Data under study Block Start

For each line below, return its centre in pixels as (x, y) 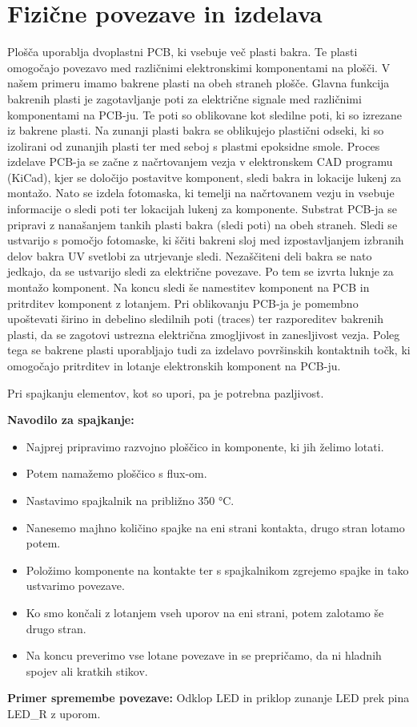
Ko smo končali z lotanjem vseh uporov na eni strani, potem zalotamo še (205, 612)
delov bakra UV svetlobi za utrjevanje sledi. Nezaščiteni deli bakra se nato (190, 255)
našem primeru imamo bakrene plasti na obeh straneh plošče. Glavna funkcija (198, 83)
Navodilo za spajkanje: (71, 420)
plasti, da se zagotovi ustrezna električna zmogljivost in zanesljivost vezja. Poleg (204, 334)
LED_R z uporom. (54, 713)
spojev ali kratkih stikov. (87, 670)
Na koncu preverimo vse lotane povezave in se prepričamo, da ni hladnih (204, 655)
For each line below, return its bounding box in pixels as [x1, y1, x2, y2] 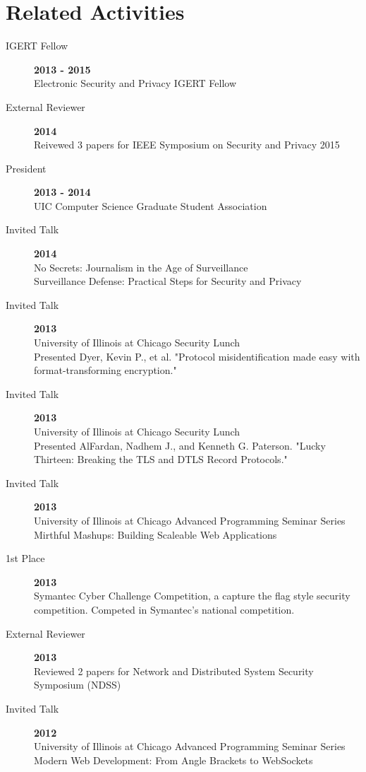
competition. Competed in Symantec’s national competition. [34, 602, 295, 616]
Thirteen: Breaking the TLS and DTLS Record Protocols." [34, 452, 288, 467]
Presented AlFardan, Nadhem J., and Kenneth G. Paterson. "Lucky [34, 438, 326, 452]
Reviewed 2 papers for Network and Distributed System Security [34, 663, 314, 678]
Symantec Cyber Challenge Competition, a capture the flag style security [34, 588, 350, 603]
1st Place [6, 551, 45, 566]
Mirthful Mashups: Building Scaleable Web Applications [34, 527, 277, 542]
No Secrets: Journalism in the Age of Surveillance [34, 259, 248, 274]
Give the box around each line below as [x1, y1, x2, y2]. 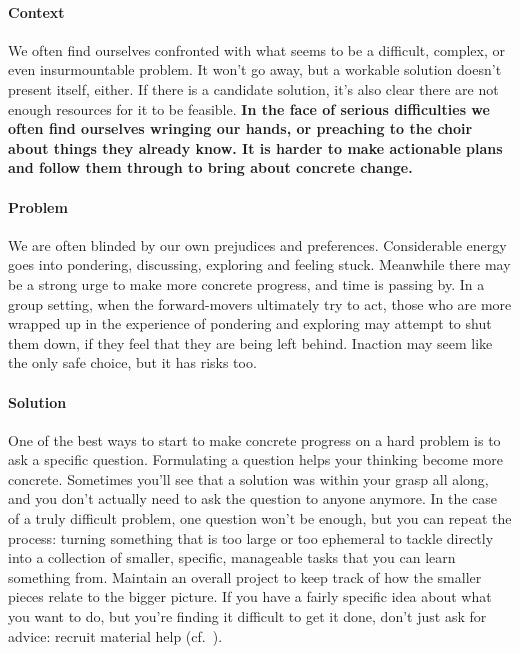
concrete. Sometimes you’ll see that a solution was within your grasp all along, [8, 468, 489, 489]
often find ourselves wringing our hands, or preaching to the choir [8, 118, 473, 139]
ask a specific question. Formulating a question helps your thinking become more [8, 449, 503, 470]
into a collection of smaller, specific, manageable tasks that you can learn [8, 547, 456, 568]
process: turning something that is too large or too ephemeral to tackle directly [8, 527, 494, 548]
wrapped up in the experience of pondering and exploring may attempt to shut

Data under study Block End

» **Task item**
Strip the images and return the remaining data exactly.

» **Task result**
For each line below, return its centre in pixels as (x, y) 
Ko smo končali z lotanjem vseh uporov na eni strani, potem zalotamo še (205, 612)
delov bakra UV svetlobi za utrjevanje sledi. Nezaščiteni deli bakra se nato (190, 255)
našem primeru imamo bakrene plasti na obeh straneh plošče. Glavna funkcija (198, 83)
Navodilo za spajkanje: (71, 420)
plasti, da se zagotovi ustrezna električna zmogljivost in zanesljivost vezja. Poleg (204, 334)
LED_R z uporom. (54, 713)
spojev ali kratkih stikov. (87, 670)
Na koncu preverimo vse lotane povezave in se prepričamo, da ni hladnih (204, 655)
For each line below, return its bounding box in pixels as [x1, y1, x2, y2] 
competition. Competed in Symantec’s national competition. [34, 602, 295, 616]
Thirteen: Breaking the TLS and DTLS Record Protocols." [34, 452, 288, 467]
Presented AlFardan, Nadhem J., and Kenneth G. Paterson. "Lucky [34, 438, 326, 452]
Reviewed 2 papers for Network and Distributed System Security [34, 663, 314, 678]
Symantec Cyber Challenge Competition, a capture the flag style security [34, 588, 350, 603]
1st Place [6, 551, 45, 566]
Mirthful Mashups: Building Scaleable Web Applications [34, 527, 277, 542]
No Secrets: Journalism in the Age of Surveillance [34, 259, 248, 274]
Give the box around each line below as [x1, y1, x2, y2]. 
concrete. Sometimes you’ll see that a solution was within your grasp all along, [8, 468, 489, 489]
often find ourselves wringing our hands, or preaching to the choir [8, 118, 473, 139]
ask a specific question. Formulating a question helps your thinking become more [8, 449, 503, 470]
into a collection of smaller, specific, manageable tasks that you can learn [8, 547, 456, 568]
process: turning something that is too large or too ephemeral to tackle directly [8, 527, 494, 548]
wrapped up in the experience of pondering and exploring may attempt to shut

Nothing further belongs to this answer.